So there’s a fair amount of excitement anytime Jordany Valdespin plays for the New York Mets. He’s young, he’s athletic, and he has eight home runs.
And four walks.
So I’ve been fairly bearish on Valdespin, who turns 25 in December, because of the four walks. All season. (Mike Baxter, by contrast, recently had five walks in one game. But I digress.) What I wondered was this: was I simply missing out on the player Valdespin could be (the eight home runs) due to my focus on what he isn’t (the four walks)?
As always, baseball allows us to use history as a guide.
I headed over to Baseball-Reference.com, of course, and plugged in the following:
1. At least 140 plate appearances (Valdespin is at 147)
2. Between first and fifth seasons (to avoid eliminating guys who played sparingly early on)
3. Up to age 26 (Valdespin is 24, but 24 is no clear cutoff point for player development)

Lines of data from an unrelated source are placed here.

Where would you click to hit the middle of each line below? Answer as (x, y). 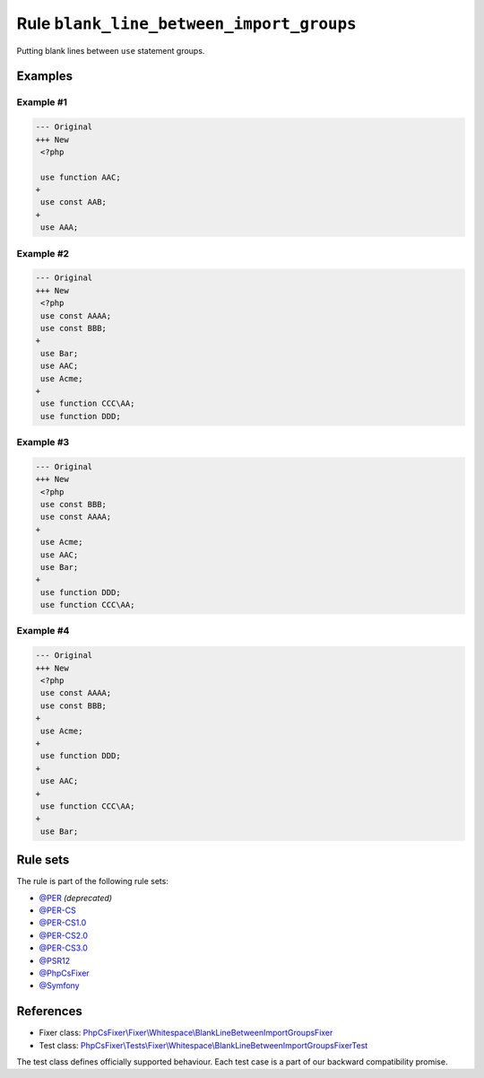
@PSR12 (55, 960)
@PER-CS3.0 (64, 948)
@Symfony (59, 986)
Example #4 (43, 631)
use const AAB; (74, 202)
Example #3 (43, 443)
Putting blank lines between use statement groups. (111, 50)
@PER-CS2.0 (64, 935)
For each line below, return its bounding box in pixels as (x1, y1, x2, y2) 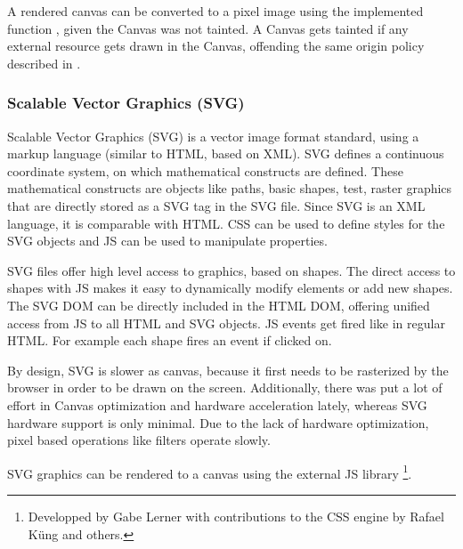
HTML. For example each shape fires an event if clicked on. (7, 331, 332, 350)
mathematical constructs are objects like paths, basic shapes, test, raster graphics (7, 179, 452, 198)
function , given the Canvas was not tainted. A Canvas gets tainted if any (7, 19, 409, 37)
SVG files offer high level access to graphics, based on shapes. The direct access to (7, 261, 456, 279)
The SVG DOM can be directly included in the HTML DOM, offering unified (7, 295, 430, 314)
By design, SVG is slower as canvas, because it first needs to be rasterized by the (7, 360, 449, 379)
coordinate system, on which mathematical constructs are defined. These (7, 161, 403, 180)
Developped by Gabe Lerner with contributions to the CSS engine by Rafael (28, 506, 444, 525)
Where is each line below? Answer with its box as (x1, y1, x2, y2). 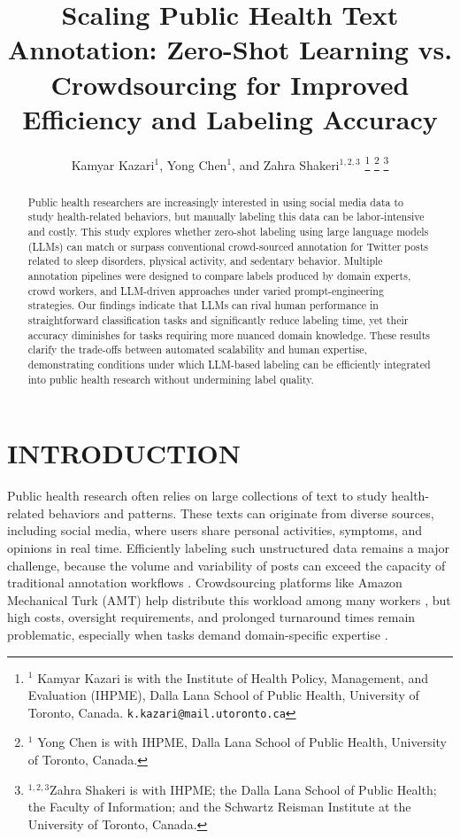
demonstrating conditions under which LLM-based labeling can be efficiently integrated (27, 356, 431, 371)
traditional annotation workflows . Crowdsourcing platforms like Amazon (7, 573, 402, 592)
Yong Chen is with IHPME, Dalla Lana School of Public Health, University (37, 733, 447, 751)
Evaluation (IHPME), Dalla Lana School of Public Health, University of (27, 686, 419, 704)
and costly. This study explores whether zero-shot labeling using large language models (27, 224, 429, 239)
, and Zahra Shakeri (232, 155, 340, 174)
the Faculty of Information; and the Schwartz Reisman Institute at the (27, 797, 411, 816)
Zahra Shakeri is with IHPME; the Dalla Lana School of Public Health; (50, 780, 437, 798)
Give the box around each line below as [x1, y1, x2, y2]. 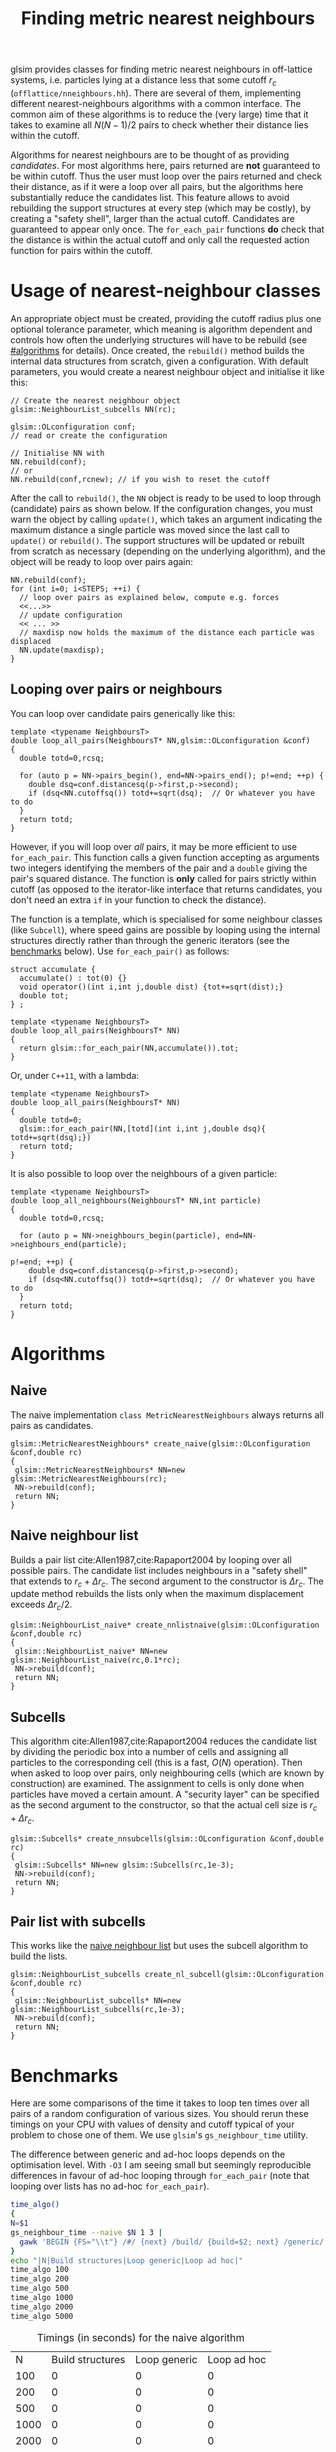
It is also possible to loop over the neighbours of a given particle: [10, 1167, 278, 1179]
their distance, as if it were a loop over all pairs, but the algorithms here [10, 180, 304, 192]
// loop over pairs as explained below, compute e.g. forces [19, 592, 280, 602]
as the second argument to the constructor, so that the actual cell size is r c [10, 1798, 318, 1813]
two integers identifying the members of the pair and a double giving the [10, 862, 308, 874]
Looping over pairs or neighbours [10, 681, 223, 698]
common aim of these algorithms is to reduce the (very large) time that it [10, 108, 309, 120]
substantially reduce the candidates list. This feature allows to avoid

Fewest walks since 1901 with those parameters brought up 200 names. Only 46 players have fewer walks in at least that many plate appearances than Valdespin. So he’s in some pretty select company. But many of the players on that list had more plate appearances than Valdespin, almost none had fewer. This wasn’t about discovering if Valdespin’s walk rate was a poor one: we know it is.
Rather, I wanted to know how many useful major leaguers came from a similar early season of power and walks.
In that group of 200, Valdespin ranked 11th in OPS with a .781 mark. Among the ten ahead of him were Richie Sexson, Pablo Sandoval and Lloyd Waner, all of whom have enjoyed useful or better careers. They all also had significantly better batting averages than Valdespin. This isn’t really a luck thing; he’s hitting 11.8% line drives, and in fact, his home run rate is driven by an unsustainable 20 percent of his fly balls leaving the park. About half of his balls in play have been grounders.
The list of 200 is similarly littered with players who didn’t hit much in the major leagues. Those like Jose Reyes and Alex Rodriguez on the list were all many years younger than Valdespin when posting such a low walk rate, allowing more development time. So were Sexson and Sandoval; Waner was 24, but had already produced three full seasons at exceptional production levels, making him a poor comparison to Valdespin.
Ultimately, Valdespin could figure out how to walk a bit more. He could become a consistent .300 hitter despite a lack of line drives. But among the group he’ss traveling in, statistically, there’s not a lot of reason to hope he’ll become an everyday player.
That’s not to say the Mets shouldn’t be playing him, in case he does. After all, he’s still got a better chance to keep developing than Scott Hairston or Andres Torres.